> [Exercise]:
Scan the data beneath this task and copy each line that includes "nodes".

> [Records for this exercise]:

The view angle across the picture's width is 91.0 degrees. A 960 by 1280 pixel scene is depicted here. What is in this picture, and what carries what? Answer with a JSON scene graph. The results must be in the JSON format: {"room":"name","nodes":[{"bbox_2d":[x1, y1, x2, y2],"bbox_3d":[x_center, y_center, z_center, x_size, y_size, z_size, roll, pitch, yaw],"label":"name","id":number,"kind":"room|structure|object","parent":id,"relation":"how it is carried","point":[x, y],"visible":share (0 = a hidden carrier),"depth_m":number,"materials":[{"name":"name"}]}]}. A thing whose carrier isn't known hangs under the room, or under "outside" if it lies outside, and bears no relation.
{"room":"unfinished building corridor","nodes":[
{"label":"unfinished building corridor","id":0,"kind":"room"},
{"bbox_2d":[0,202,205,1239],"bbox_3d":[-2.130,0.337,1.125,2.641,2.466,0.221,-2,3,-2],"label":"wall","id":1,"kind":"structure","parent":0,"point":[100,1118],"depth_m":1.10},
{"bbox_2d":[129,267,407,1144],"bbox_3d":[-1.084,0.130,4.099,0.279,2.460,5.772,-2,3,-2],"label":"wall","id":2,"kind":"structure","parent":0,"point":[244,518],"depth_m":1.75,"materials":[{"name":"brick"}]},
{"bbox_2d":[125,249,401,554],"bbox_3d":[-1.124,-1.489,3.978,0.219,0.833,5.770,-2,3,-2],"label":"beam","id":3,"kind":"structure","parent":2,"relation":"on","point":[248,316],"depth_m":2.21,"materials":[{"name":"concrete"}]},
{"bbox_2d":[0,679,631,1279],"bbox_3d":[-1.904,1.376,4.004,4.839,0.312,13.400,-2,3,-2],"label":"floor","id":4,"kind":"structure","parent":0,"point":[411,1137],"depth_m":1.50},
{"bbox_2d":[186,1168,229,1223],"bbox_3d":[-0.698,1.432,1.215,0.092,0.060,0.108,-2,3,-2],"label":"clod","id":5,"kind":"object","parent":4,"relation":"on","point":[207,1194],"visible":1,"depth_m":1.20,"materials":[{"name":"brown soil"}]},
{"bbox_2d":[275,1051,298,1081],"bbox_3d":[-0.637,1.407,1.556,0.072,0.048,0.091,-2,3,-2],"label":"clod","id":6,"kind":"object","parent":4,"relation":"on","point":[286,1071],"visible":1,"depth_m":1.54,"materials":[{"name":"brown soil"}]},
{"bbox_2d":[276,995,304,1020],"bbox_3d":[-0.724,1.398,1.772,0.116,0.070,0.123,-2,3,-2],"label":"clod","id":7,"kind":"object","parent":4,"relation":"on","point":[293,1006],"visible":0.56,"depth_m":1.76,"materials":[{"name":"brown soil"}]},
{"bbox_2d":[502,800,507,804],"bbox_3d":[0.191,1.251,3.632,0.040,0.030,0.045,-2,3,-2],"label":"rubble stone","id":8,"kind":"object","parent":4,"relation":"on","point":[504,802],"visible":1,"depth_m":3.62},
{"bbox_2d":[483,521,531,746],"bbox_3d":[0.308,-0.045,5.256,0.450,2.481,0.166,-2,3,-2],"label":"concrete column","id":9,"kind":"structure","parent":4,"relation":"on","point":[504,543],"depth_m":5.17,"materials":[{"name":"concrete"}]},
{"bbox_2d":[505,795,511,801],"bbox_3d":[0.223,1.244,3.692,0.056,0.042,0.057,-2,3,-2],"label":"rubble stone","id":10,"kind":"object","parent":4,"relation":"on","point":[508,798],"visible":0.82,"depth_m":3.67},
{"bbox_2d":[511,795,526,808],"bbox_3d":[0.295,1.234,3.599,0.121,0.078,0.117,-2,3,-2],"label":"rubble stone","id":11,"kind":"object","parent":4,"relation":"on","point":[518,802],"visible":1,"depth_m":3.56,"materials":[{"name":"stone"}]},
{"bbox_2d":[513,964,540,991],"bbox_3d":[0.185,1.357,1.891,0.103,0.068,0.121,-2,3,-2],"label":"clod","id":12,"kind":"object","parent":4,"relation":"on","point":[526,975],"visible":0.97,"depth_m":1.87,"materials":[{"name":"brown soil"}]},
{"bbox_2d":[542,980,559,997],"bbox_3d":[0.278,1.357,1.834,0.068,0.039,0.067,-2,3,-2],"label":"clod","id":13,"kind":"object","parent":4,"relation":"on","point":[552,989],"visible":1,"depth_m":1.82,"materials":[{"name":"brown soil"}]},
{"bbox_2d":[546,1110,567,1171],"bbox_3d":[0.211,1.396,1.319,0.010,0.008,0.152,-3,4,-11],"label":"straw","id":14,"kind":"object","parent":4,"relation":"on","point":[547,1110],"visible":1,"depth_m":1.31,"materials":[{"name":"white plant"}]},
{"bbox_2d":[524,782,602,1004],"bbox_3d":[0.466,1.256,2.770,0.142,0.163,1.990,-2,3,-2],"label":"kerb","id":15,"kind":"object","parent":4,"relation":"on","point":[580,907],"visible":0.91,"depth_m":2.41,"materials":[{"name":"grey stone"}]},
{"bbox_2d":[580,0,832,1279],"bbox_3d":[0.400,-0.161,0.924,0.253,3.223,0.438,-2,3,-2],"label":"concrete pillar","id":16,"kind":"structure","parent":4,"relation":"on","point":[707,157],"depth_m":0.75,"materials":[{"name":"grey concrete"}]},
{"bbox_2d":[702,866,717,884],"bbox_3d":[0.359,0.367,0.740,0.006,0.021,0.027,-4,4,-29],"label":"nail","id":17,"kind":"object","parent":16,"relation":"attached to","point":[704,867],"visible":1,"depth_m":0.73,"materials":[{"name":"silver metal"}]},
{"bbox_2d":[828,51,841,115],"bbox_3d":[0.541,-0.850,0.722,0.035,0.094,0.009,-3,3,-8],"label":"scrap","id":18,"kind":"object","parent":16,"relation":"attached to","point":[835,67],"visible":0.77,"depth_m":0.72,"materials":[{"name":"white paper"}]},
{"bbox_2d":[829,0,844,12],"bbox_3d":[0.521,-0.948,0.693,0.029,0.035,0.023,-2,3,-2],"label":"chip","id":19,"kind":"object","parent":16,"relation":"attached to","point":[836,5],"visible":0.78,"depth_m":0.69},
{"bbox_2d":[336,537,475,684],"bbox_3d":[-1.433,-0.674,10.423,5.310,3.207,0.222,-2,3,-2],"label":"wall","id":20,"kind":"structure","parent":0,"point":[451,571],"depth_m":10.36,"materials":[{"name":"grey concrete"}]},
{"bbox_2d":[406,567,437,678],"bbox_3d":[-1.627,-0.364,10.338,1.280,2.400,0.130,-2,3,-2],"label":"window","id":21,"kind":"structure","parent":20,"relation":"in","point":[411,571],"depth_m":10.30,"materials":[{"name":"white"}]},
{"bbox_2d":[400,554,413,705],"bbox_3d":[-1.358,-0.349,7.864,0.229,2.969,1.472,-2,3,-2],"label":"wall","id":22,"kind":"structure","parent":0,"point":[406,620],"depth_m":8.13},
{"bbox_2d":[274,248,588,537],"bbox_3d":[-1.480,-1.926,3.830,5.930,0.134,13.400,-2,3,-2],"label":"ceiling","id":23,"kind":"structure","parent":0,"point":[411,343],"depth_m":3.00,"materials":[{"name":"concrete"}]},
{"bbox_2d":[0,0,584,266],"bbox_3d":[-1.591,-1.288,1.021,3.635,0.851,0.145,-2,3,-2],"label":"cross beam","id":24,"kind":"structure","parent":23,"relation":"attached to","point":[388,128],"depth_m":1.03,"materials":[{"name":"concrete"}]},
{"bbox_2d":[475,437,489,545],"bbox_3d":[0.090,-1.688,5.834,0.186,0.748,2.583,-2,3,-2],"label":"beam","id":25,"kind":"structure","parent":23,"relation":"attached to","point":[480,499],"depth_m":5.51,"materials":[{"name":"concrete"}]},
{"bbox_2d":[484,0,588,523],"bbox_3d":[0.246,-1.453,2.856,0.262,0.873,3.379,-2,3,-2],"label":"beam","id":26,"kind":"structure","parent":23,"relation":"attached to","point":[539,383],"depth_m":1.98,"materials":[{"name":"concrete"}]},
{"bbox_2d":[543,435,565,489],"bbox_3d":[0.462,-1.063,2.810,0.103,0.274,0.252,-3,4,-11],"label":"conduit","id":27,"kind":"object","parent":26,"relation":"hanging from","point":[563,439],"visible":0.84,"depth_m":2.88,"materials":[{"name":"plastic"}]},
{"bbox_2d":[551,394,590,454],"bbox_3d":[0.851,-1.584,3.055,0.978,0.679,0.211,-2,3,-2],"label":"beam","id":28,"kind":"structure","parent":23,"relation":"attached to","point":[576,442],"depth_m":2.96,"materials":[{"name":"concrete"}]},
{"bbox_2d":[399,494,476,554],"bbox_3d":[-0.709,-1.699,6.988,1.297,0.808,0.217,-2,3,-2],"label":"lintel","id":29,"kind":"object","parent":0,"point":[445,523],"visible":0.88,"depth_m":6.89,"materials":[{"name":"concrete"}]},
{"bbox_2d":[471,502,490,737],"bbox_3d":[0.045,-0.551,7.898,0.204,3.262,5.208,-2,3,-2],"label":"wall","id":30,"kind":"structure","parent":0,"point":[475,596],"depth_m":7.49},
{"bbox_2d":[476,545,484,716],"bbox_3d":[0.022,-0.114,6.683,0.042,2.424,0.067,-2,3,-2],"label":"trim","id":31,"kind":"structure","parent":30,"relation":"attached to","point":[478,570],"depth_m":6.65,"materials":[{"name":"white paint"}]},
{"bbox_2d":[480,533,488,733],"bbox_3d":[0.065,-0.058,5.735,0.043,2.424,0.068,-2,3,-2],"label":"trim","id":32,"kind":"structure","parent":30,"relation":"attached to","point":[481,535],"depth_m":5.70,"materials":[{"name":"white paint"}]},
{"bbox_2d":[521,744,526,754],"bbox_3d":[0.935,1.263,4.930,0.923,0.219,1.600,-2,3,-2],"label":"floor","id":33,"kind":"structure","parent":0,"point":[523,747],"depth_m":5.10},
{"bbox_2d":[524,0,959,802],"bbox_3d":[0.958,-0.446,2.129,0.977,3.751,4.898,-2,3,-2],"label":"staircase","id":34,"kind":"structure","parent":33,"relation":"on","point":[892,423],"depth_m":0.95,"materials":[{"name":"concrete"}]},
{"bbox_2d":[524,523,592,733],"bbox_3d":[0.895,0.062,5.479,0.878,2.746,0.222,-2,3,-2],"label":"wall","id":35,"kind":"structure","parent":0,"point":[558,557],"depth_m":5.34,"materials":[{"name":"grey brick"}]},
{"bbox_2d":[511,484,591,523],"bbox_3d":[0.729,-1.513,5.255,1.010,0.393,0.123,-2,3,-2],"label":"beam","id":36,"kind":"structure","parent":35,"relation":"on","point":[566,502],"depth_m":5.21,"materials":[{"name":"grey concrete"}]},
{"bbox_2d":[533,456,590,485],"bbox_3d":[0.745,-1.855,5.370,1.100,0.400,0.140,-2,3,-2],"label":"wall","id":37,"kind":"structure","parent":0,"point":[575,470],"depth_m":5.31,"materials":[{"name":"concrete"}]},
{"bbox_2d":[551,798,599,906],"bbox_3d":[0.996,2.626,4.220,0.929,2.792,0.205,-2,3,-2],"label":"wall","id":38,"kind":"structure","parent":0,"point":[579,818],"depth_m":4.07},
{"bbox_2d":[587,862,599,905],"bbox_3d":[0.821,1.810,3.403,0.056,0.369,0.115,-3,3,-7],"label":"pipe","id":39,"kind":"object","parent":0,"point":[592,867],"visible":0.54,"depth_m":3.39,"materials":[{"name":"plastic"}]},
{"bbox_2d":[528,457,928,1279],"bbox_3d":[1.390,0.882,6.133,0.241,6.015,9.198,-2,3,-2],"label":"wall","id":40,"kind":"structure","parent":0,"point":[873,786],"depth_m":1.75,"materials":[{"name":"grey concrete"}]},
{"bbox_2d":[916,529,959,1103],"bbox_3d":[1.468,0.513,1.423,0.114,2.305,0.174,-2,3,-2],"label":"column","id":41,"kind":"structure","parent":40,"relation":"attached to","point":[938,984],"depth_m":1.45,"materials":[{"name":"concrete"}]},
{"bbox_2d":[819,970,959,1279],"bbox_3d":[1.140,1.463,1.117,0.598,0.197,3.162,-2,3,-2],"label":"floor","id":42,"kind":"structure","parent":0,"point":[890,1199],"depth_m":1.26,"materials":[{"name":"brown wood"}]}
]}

> [Task output]:
The view angle across the picture's width is 91.0 degrees. A 960 by 1280 pixel scene is depicted here. What is in this picture, and what carries what? Answer with a JSON scene graph. The results must be in the JSON format: {"room":"name","nodes":[{"bbox_2d":[x1, y1, x2, y2],"bbox_3d":[x_center, y_center, z_center, x_size, y_size, z_size, roll, pitch, yaw],"label":"name","id":number,"kind":"room|structure|object","parent":id,"relation":"how it is carried","point":[x, y],"visible":share (0 = a hidden carrier),"depth_m":number,"materials":[{"name":"name"}]}]}. A thing whose carrier isn't known hangs under the room, or under "outside" if it lies outside, and bears no relation.
{"room":"unfinished building corridor","nodes":[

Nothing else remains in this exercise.